[Source data]
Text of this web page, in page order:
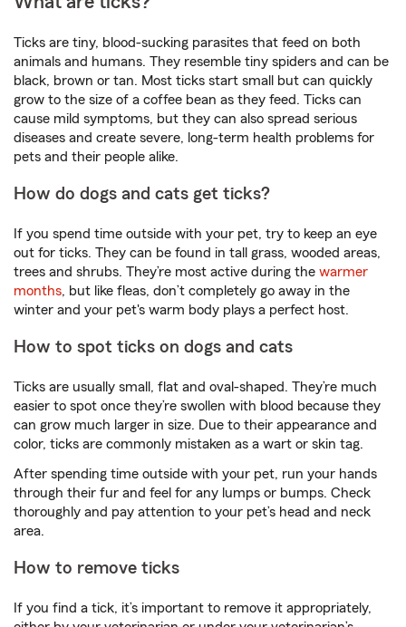
Ticks are tiny, blood-sucking parasites that feed on both
animals and humans. They resemble tiny spiders and can be
black, brown or tan. Most ticks start small but can quickly
grow to the size of a coffee bean as they feed. Ticks can
cause mild symptoms, but they can also spread serious
diseases and create severe, long-term health problems for
pets and their people alike.
How do dogs and cats get ticks?
If you spend time outside with your pet, try to keep an eye
out for ticks. They can be found in tall grass, wooded areas,
trees and shrubs. They’re most active during the warmer
months, but like fleas, don’t completely go away in the
winter and your pet's warm body plays a perfect host.
How to spot ticks on dogs and cats
Ticks are usually small, flat and oval-shaped. They’re much
easier to spot once they’re swollen with blood because they
can grow much larger in size. Due to their appearance and
color, ticks are commonly mistaken as a wart or skin tag.
After spending time outside with your pet, run your hands
through their fur and feel for any lumps or bumps. Check
thoroughly and pay attention to your pet’s head and neck
area.
How to remove ticks
If you find a tick, it’s important to remove it appropriately,
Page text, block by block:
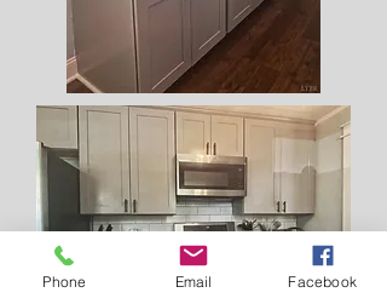
Phone Email Facebook
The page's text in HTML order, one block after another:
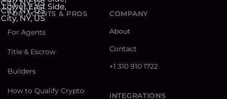
FOR AGENTS & PROS
For Agents
Title & Escrow
Builders
How to Qualify Crypto
COMPANY
About
Contact
+1 310 910 1722
INTEGRATIONS
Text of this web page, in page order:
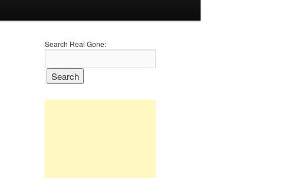
Search Real Gone:
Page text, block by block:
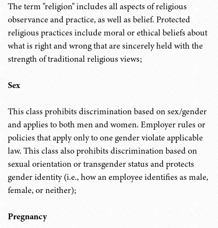
The term "religion" includes all aspects of religious
observance and practice, as well as belief. Protected
religious practices include moral or ethical beliefs about
what is right and wrong that are sincerely held with the
strength of traditional religious views;
Sex
This class prohibits discrimination based on sex/gender
and applies to both men and women. Employer rules or
policies that apply only to one gender violate applicable
law. This class also prohibits discrimination based on
sexual orientation or transgender status and protects
gender identity (i.e., how an employee identifies as male,
female, or neither);
Pregnancy
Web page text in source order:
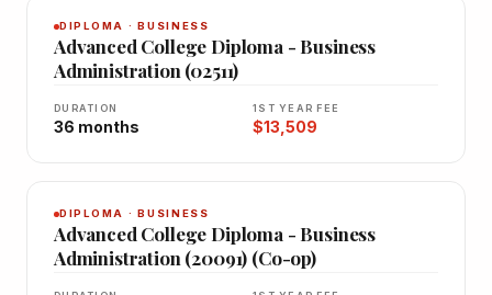
DIPLOMA · BUSINESS
Advanced College Diploma - Business
Administration (02511)
DURATION
36 months
1ST YEAR FEE
$13,509
DIPLOMA · BUSINESS
Advanced College Diploma - Business
Administration (20091) (Co-op)
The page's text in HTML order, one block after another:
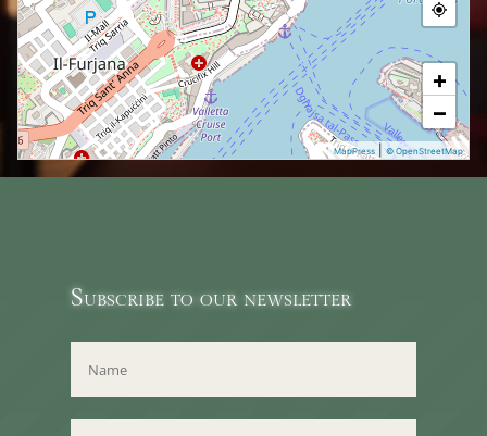
+
−
MapPress |© OpenStreetMap
Subscribe to our newsletter
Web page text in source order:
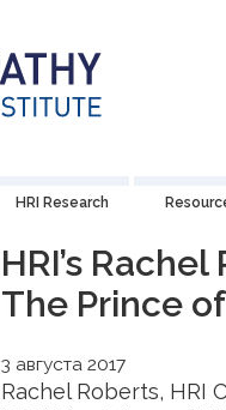
HRI Research
HRI’s
The Prince
3 августа 2017
Rachel Roberts, HRI
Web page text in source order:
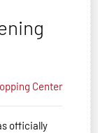
Center
officially
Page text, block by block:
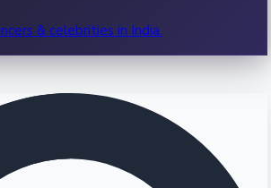
& celebrities in India.
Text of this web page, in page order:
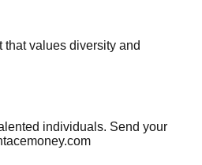
values diversity and
individuals. Send your
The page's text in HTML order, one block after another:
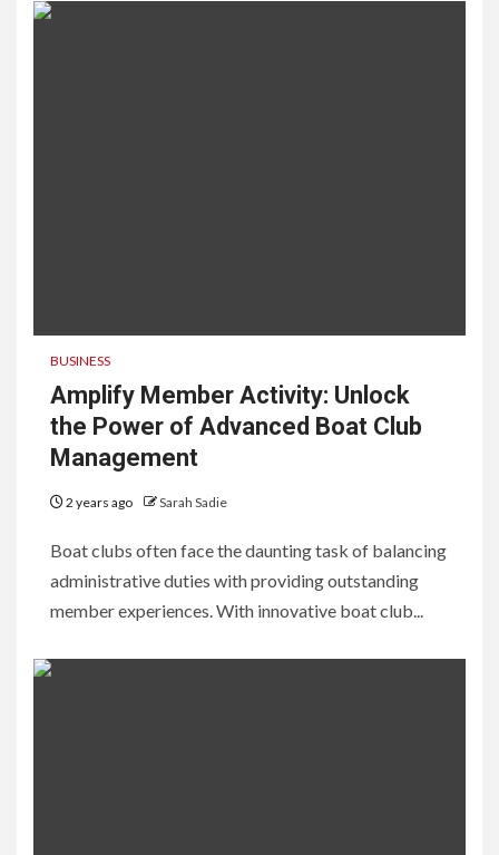
BUSINESS
Amplify Member Activity: Unlock
the Power of Advanced Boat Club
Management
2 years ago Sarah Sadie
Boat clubs often face the daunting task of balancing
administrative duties with providing outstanding
member experiences. With innovative boat club...
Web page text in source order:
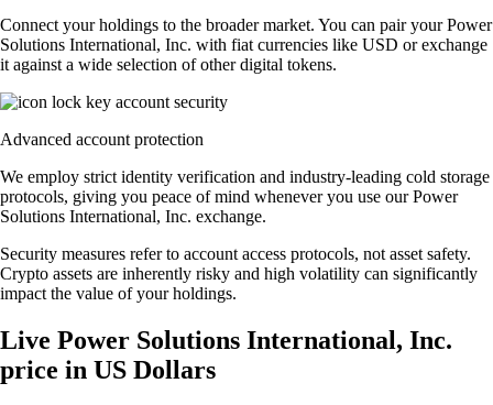
Connect your holdings to the broader market. You can pair your Power
Solutions International, Inc. with fiat currencies like USD or exchange
it against a wide selection of other digital tokens.
Advanced account protection
We employ strict identity verification and industry-leading cold storage
protocols, giving you peace of mind whenever you use our Power
Solutions International, Inc. exchange.
Security measures refer to account access protocols, not asset safety.
Crypto assets are inherently risky and high volatility can significantly
impact the value of your holdings.
Live Power Solutions International, Inc.
price in US Dollars
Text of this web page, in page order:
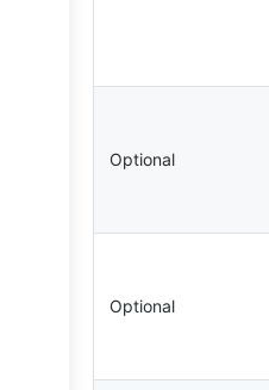
Optional
Optional
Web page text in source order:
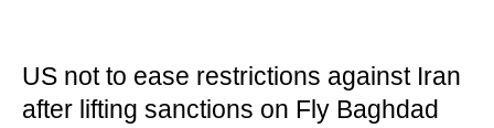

*TASK TO COMPLETE:* If pictures are present, they are dropped, and the entries above are written out word for word.

*WRITTEN RESPONSE:*
Text of this web page, in page order:
Ticks are tiny, blood-sucking parasites that feed on both
animals and humans. They resemble tiny spiders and can be
black, brown or tan. Most ticks start small but can quickly
grow to the size of a coffee bean as they feed. Ticks can
cause mild symptoms, but they can also spread serious
diseases and create severe, long-term health problems for
pets and their people alike.
How do dogs and cats get ticks?
If you spend time outside with your pet, try to keep an eye
out for ticks. They can be found in tall grass, wooded areas,
trees and shrubs. They’re most active during the warmer
months, but like fleas, don’t completely go away in the
winter and your pet's warm body plays a perfect host.
How to spot ticks on dogs and cats
Ticks are usually small, flat and oval-shaped. They’re much
easier to spot once they’re swollen with blood because they
can grow much larger in size. Due to their appearance and
color, ticks are commonly mistaken as a wart or skin tag.
After spending time outside with your pet, run your hands
through their fur and feel for any lumps or bumps. Check
thoroughly and pay attention to your pet’s head and neck
area.
How to remove ticks
If you find a tick, it’s important to remove it appropriately,
Page text, block by block:
Phone Email Facebook
The page's text in HTML order, one block after another:
FOR AGENTS & PROS
For Agents
Title & Escrow
Builders
How to Qualify Crypto
COMPANY
About
Contact
+1 310 910 1722
INTEGRATIONS
Text of this web page, in page order:
Search Real Gone:
Page text, block by block:
The term "religion" includes all aspects of religious
observance and practice, as well as belief. Protected
religious practices include moral or ethical beliefs about
what is right and wrong that are sincerely held with the
strength of traditional religious views;
Sex
This class prohibits discrimination based on sex/gender
and applies to both men and women. Employer rules or
policies that apply only to one gender violate applicable
law. This class also prohibits discrimination based on
sexual orientation or transgender status and protects
gender identity (i.e., how an employee identifies as male,
female, or neither);
Pregnancy
Web page text in source order:
DIPLOMA · BUSINESS
Advanced College Diploma - Business
Administration (02511)
DURATION
36 months
1ST YEAR FEE
$13,509
DIPLOMA · BUSINESS
Advanced College Diploma - Business
Administration (20091) (Co-op)
The page's text in HTML order, one block after another:
+
−
MapPress |© OpenStreetMap
Subscribe to our newsletter
Web page text in source order:
HRI Research
HRI’s
The Prince
3 августа 2017
Rachel Roberts, HRI
Web page text in source order:
Center
officially
Page text, block by block:
& celebrities in India.
Text of this web page, in page order:
values diversity and
individuals. Send your
The page's text in HTML order, one block after another:
BUSINESS
Amplify Member Activity: Unlock
the Power of Advanced Boat Club
Management
2 years ago Sarah Sadie
Boat clubs often face the daunting task of balancing
administrative duties with providing outstanding
member experiences. With innovative boat club...
Web page text in source order:
Connect your holdings to the broader market. You can pair your Power
Solutions International, Inc. with fiat currencies like USD or exchange
it against a wide selection of other digital tokens.
Advanced account protection
We employ strict identity verification and industry-leading cold storage
protocols, giving you peace of mind whenever you use our Power
Solutions International, Inc. exchange.
Security measures refer to account access protocols, not asset safety.
Crypto assets are inherently risky and high volatility can significantly
impact the value of your holdings.
Live Power Solutions International, Inc.
price in US Dollars
Text of this web page, in page order:
Optional
Optional
Web page text in source order:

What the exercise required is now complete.